On ne peut donc rester serein par rapport aux dérives possibles du marché du générique, et encore je n’aborde pas les cas survenus à l’étranger de lots retirés de certains produits en raison de dosages défectueux ou de fabrication défaillante…

Cela nous occasionnerait un mal de crâne épouvantable et il nous faudrait prendre rapidement de l’acide acilisali…., de l’acide acétasilaci…, de l’acide acétylsilila…., bon sang, de l’Aspirine quoi !

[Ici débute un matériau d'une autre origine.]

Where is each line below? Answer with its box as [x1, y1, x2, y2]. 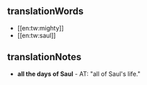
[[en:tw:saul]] [17, 31, 56, 39]
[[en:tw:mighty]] [17, 23, 64, 32]
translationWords [7, 6, 84, 17]
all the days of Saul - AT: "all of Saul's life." [17, 69, 141, 78]
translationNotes [7, 51, 82, 63]
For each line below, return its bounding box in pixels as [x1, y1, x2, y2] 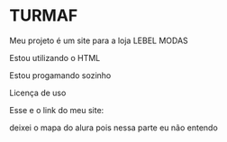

(1) NDLA: Peu de temps après la rédaction de ce texte, le Sénat n'a finalement pas entériné le premier des deux amendements proposés par les députés, et comme de bien entendu, une commission paritaire se réunit, entre autres, pour statuer sur ce sujet.



NDLR : Cette lettre illustre l'article 18 de notre Charte d’Hippocrate.
Lien : http://www.exmed.org/archives08/circu532.html repris ci-dessous :

- 18°) Je conserverai  en mémoire l'obligation de surtout ne pas nuire aux malades et les limites de ma compétence que constitue l'état actuel de la science.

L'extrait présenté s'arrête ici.